## EXERCISE PROMPT
In the entries that follow, the first line to write out is the one containing "Trace is filtered. (21, 112, 54, 118)", and the last is the one containing "ggplot (all_df, aes ( x= sample_sd))+". Reproduce that stretch exactly, with nothing before or after it.

## PROVIDED DATA
--- START ---
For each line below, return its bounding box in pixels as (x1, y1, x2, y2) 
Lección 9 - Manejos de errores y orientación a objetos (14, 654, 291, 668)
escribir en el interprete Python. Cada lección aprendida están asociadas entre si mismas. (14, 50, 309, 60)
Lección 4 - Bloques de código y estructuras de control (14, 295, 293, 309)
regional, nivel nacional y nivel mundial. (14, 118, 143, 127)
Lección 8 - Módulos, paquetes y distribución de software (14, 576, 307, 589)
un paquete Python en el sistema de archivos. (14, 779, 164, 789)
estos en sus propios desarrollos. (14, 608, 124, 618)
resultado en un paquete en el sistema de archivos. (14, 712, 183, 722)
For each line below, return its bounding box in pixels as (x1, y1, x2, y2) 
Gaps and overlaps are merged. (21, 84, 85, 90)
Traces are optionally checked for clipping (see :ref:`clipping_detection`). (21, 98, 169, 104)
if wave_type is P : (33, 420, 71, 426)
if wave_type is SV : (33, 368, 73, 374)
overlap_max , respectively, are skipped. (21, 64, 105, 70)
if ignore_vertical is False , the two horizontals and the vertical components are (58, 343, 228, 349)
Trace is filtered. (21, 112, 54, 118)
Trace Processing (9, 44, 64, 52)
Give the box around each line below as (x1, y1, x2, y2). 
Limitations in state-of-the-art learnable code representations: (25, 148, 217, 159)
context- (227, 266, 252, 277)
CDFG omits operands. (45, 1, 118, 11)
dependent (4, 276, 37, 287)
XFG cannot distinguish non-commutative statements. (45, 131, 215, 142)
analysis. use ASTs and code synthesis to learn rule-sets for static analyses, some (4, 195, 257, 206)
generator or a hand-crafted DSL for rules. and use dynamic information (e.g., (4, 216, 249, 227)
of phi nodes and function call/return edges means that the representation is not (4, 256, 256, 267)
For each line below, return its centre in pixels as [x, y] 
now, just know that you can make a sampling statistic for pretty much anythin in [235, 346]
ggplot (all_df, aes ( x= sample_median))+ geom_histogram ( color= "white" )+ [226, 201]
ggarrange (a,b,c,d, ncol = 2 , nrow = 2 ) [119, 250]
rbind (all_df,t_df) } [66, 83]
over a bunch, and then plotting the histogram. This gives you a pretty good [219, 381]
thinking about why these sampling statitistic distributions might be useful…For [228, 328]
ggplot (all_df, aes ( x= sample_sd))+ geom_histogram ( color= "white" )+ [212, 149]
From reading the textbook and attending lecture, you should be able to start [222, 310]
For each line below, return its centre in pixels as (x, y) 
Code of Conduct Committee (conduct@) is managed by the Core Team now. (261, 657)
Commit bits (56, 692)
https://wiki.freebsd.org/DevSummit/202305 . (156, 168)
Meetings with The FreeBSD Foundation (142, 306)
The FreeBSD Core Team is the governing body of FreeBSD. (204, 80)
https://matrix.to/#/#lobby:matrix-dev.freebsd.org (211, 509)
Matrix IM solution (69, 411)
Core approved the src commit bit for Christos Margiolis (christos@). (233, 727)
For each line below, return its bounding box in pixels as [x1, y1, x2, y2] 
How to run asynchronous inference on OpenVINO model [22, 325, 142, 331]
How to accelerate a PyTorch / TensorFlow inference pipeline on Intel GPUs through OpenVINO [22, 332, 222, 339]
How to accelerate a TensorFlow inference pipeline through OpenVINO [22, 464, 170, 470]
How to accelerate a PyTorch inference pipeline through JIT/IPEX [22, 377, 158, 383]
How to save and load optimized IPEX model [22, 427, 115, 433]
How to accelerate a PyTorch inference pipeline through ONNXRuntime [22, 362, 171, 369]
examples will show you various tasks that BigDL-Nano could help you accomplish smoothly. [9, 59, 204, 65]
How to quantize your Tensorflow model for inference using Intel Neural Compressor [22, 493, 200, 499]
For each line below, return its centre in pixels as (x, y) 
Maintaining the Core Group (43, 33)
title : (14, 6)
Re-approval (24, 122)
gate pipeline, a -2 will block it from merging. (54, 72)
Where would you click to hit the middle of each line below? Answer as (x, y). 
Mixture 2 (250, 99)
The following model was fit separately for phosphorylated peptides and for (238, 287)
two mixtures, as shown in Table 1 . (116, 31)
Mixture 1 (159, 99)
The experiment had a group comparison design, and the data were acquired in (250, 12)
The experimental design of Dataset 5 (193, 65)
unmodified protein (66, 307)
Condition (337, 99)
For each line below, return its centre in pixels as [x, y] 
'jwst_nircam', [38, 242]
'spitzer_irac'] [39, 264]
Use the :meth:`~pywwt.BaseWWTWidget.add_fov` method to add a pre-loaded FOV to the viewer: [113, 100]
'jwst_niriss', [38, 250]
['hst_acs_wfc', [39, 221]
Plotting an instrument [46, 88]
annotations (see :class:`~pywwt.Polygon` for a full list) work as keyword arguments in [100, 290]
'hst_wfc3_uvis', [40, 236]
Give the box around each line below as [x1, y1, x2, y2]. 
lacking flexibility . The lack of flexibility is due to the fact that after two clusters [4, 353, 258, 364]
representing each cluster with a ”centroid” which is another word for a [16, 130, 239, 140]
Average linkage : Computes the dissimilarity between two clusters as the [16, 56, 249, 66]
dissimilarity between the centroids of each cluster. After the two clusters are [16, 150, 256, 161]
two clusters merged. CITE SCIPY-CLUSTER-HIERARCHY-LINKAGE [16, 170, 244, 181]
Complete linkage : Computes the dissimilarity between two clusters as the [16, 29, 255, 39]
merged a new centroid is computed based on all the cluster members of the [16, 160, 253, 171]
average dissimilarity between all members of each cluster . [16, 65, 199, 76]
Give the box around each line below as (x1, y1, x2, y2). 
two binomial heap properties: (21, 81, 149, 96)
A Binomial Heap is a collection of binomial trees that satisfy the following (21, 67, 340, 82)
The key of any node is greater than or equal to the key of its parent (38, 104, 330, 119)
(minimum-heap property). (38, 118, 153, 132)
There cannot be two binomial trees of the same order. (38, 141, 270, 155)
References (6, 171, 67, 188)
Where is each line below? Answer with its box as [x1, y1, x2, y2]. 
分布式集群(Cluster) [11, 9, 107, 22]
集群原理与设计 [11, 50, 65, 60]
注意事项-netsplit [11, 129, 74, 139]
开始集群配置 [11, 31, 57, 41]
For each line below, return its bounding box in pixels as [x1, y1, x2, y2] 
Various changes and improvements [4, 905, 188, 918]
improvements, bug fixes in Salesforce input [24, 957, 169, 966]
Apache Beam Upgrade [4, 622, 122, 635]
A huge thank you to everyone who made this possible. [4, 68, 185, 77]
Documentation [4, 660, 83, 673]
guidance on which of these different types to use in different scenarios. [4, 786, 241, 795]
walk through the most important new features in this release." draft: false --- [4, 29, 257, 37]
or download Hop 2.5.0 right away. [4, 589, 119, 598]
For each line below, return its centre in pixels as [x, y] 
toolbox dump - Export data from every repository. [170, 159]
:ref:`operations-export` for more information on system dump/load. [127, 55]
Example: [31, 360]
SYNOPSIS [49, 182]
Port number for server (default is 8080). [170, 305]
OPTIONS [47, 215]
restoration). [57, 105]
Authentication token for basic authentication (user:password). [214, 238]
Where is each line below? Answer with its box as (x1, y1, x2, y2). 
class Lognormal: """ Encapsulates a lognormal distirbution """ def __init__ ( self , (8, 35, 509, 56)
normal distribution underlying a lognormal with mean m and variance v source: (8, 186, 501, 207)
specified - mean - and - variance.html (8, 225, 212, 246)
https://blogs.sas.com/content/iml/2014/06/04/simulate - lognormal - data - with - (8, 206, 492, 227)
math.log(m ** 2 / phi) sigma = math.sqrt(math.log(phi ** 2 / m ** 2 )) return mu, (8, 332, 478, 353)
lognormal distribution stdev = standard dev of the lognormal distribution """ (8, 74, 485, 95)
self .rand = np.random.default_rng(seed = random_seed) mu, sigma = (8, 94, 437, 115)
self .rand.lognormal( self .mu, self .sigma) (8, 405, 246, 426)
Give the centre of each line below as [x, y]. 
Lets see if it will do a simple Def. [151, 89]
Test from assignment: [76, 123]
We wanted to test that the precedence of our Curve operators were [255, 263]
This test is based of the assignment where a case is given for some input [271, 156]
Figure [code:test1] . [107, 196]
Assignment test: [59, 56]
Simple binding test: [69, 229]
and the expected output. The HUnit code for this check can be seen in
--- END ---
## TASK ANSWER
Trace is filtered. (21, 112, 54, 118)
Trace Processing (9, 44, 64, 52)
Give the box around each line below as (x1, y1, x2, y2). 
Limitations in state-of-the-art learnable code representations: (25, 148, 217, 159)
context- (227, 266, 252, 277)
CDFG omits operands. (45, 1, 118, 11)
dependent (4, 276, 37, 287)
XFG cannot distinguish non-commutative statements. (45, 131, 215, 142)
analysis. use ASTs and code synthesis to learn rule-sets for static analyses, some (4, 195, 257, 206)
generator or a hand-crafted DSL for rules. and use dynamic information (e.g., (4, 216, 249, 227)
of phi nodes and function call/return edges means that the representation is not (4, 256, 256, 267)
For each line below, return its centre in pixels as [x, y] 
now, just know that you can make a sampling statistic for pretty much anythin in [235, 346]
ggplot (all_df, aes ( x= sample_median))+ geom_histogram ( color= "white" )+ [226, 201]
ggarrange (a,b,c,d, ncol = 2 , nrow = 2 ) [119, 250]
rbind (all_df,t_df) } [66, 83]
over a bunch, and then plotting the histogram. This gives you a pretty good [219, 381]
thinking about why these sampling statitistic distributions might be useful…For [228, 328]
ggplot (all_df, aes ( x= sample_sd))+ geom_histogram ( color= "white" )+ [212, 149]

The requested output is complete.